LOUIS GOSSETT JR.

 

(27 May 1936 – 29 March 2024)

Hard to believe, but Louis Gossett Jr was the first black man to win the Oscar for best supporting actor, laying the path for Denzel Washington, Cuba Gooding Jr, Morgan Freeman, Mahershala Ali and Daniel Kaluuya. The role that established him on film was the brutal, uncompromising drill sergeant Emil Foley in An Officer and a Gentleman, a massive hit that was in equal measure hard-hitting and gushingly romantic. That was 1982, but five years earlier he had picked up an Emmy for lead actor in the Alex Haley miniseries Roots (1977), in which he played Fiddler, the slave who teaches Kunta Kinte English.

In spite of his high profile in the cinema, Gossett Jr was originally a renowned stage performer, whose work on Broadway attracted the attention of Taylor Hackford, director of An Officer and a Gentleman. Although he had suffered from polio as a boy, Louis Gossett was offered an athletic scholarship but turned it down having got the acting bug after a sports injury turned his head to theatrical matters. And, in spite of no training, he landed the role of Spencer Scott in Take a Giant Step on Broadway – and received glowing notices. The year was 1953 and he was still only 17. Six years later he played George Murchison in the original Broadway run of A Raisin in the Sun and repeated his performance in Daniel Petrie’s 1961 film, with Sidney Poitier.
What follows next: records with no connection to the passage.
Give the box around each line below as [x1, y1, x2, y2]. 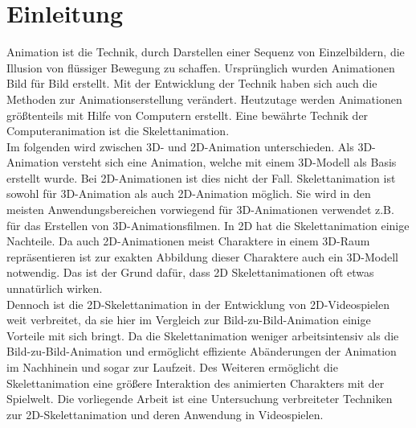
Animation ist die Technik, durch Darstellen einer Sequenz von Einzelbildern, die [6, 43, 405, 60]
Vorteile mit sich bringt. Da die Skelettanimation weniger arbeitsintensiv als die [6, 327, 399, 344]
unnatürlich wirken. [6, 280, 103, 297]
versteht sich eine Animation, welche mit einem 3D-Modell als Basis [62, 154, 397, 171]
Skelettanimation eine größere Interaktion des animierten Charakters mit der [6, 374, 385, 391]
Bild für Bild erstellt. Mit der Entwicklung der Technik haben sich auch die [6, 75, 377, 92]
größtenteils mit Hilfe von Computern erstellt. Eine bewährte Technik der [6, 106, 369, 123]
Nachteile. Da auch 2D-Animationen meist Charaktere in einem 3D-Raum [6, 233, 370, 249]

Other notable stage credits included the Langston Hughes adaptation Tambourines to Glory, the musical Golden Boy with Sammy Davis Jr, and The Zulu and the Zayda, another musical, before appearing in Carry Me Back to Morningside Heights (directed by Poitier) and Murderous Angels, in which he played the Congolese politician Patrice Lumumba.
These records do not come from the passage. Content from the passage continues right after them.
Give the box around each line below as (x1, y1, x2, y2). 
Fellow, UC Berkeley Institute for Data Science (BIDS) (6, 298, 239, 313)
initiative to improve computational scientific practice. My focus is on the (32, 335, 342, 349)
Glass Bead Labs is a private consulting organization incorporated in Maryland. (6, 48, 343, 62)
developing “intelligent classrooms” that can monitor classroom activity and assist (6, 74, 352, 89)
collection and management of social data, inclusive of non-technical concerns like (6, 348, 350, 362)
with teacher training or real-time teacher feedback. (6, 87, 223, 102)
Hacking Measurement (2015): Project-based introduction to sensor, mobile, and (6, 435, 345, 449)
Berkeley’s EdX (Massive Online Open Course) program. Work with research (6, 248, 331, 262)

His screen credits were not as laudable, although he remained in demand right up to his turn as Ol’ Mister in Blitz Bazawule’s The Color Purple, and he still has a number of films awaiting release.
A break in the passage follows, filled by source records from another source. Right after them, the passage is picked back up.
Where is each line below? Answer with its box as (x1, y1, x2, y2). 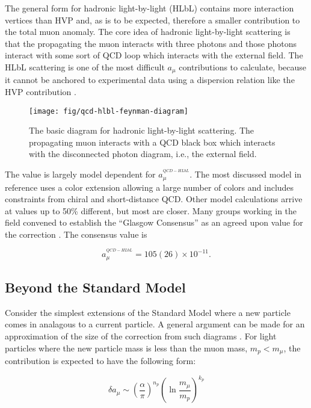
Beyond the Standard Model (5, 277, 186, 296)
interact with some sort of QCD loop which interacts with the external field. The (5, 49, 303, 61)
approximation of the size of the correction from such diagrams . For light (5, 329, 277, 342)
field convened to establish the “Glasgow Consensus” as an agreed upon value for (5, 216, 303, 229)
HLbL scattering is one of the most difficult (5, 60, 165, 73)
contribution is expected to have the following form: (5, 354, 196, 366)
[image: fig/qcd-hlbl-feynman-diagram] (29, 107, 188, 116)
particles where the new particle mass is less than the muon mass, (5, 341, 248, 354)

On screen, high-profile projects included The Landlord (1970), Skin Game (a comedy Western with James Garner), Travels with My Aunt, The Laughing Policeman, The Deep and The Choirboys (1977). After his Oscar, his film roles hardly improved and for Jaws 3D (1983) he was actually nominated Worst Supporting Actor at the Razzies. However, eight years later he won the Golden Globe for his supporting turn in the HBO TV movie The Josephine Baker Story (1991). Over the years, he accumulated nine Emmy nominations and three Golden Globe nominations – and a Golden Globe for An Officer and a Gentleman. But he cited his favourite role as the Egyptian president he played in the 1983 TV movie Sadat.

He was inducted into the Hollywood Walk of Fame in 1992, was married and divorced three times and died of chronic obstructive pulmonary disease at the age of 87.